For patients with axSpA only, disease clinical characteristics including treatment, disease duration, and morning stiffness and self-assessment questionnaires including the Bath Ankylosing Spondylitis Functional Index (BASFI) [32] and the Bath Ankylosing Spondylitis Disease Activity Index (BASDAI) [33] were also collected [29].

Experimental Protocol

Participants performed gait assessments described in a previous publication [29]. In this study, data from the 10-meter walk test (10MWT) in single-task condition only were considered. Participants performed a 10MWT on a 14-meter walkway at comfortable walking speed [34] in single-task condition (3 trials). Gait assessments were performed by the same examiner (JS). Participants wore walking shoes, with 2 inertial measurement units with triaxial accelerometers and gyroscopes (Physilog5, Gait Up), placed above both feet (behind the base of the fifth metatarsal) [35]. The two first and last steps were removed from the analysis [36,37], and at least 16 steps were included in the analysis. For patients with axSpA, regarding the possible consequences of morning stiffness on functional limitations [38], gait assessment was performed at least 2 hours from the end of morning stiffness.

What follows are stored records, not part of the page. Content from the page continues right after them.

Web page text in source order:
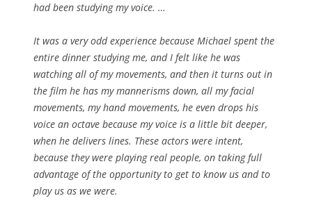
had been studying my voice. …
It was a very odd experience because Michael spent the
entire dinner studying me, and I felt like he was
watching all of my movements, and then it turns out in
the film he has my mannerisms down, all my facial
movements, my hand movements, he even drops his
voice an octave because my voice is a little bit deeper,
when he delivers lines. These actors were intent,
because they were playing real people, on taking full
advantage of the opportunity to get to know us and to
play us as we were.
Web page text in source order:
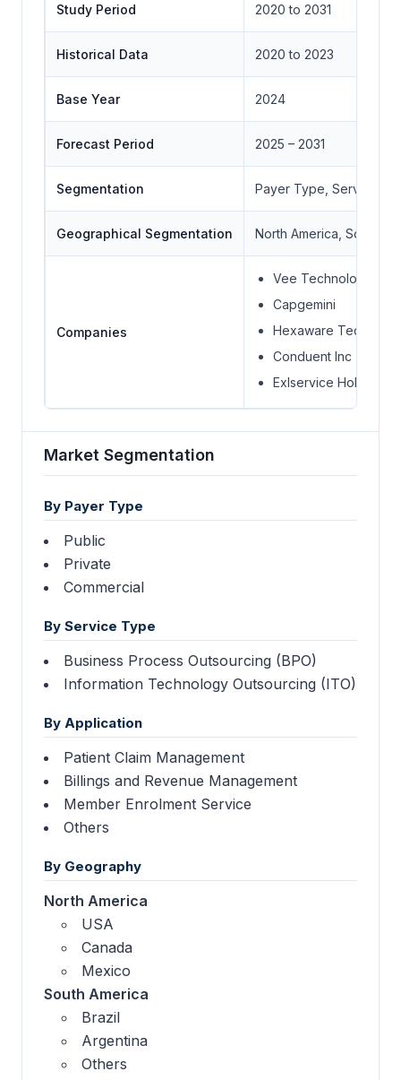
Study Period 2020 to 2031
Historical Data 2020 to 2023
Base Year 2024
Forecast Period 2025 – 2031
Segmentation Payer Type, Service
Geographical Segmentation North America, South
Companies
Vee Technologies
Capgemini
Hexaware
Conduent Inc
Exlservice Holdings
Market Segmentation
By Payer Type
Public
Private
Commercial
By Service Type
Business Process Outsourcing (BPO)
Information Technology Outsourcing (ITO)
By Application
Patient Claim Management
Billings and Revenue Management
Member Enrolment Service
Others
By Geography
North America
USA
Canada
Mexico
South America
Brazil
Argentina
Others

Spatiotemporal Gait Outcomes

After checking for nonsignificant differences between left and right feet, the following spatiotemporal gait parameters were computed using Gait Analysis Software (version 5.3.0, Gait Up) with the mean of right and left foot values for each trial:

Speed (ms-1): mean walking stride velocity of forward walking

Cadence (steps/minute): number of steps in a minute

Stride length (m): distance between two consecutive footprints on the ground, from the heel of a foot to the heel of the same foot, one cycle after

Swing time (%): portion of the cycle during which the foot is in the air and does not touch the ground

Stance time (%): portion of the cycle during which part of the foot touches the ground

Double support time (%): portion of the cycle where both feet touch the ground

The mean between trial 2 and 3 was calculated for each spatiotemporal gait parameter as it has recently been shown to be the more reliable to assess spatiotemporal gait parameters when performing a 10MWT at comfortable speed [35].

Data Analysis

Data analysis were performed using SPSS (version 20, IBM Corp) and Excel (Microsoft Corp). Independent samples t tests were used to compare patients with axSpA and healthy controls in terms of age, gender, height, weight, self-reported pain intensity scores, and spatiotemporal gait parameters.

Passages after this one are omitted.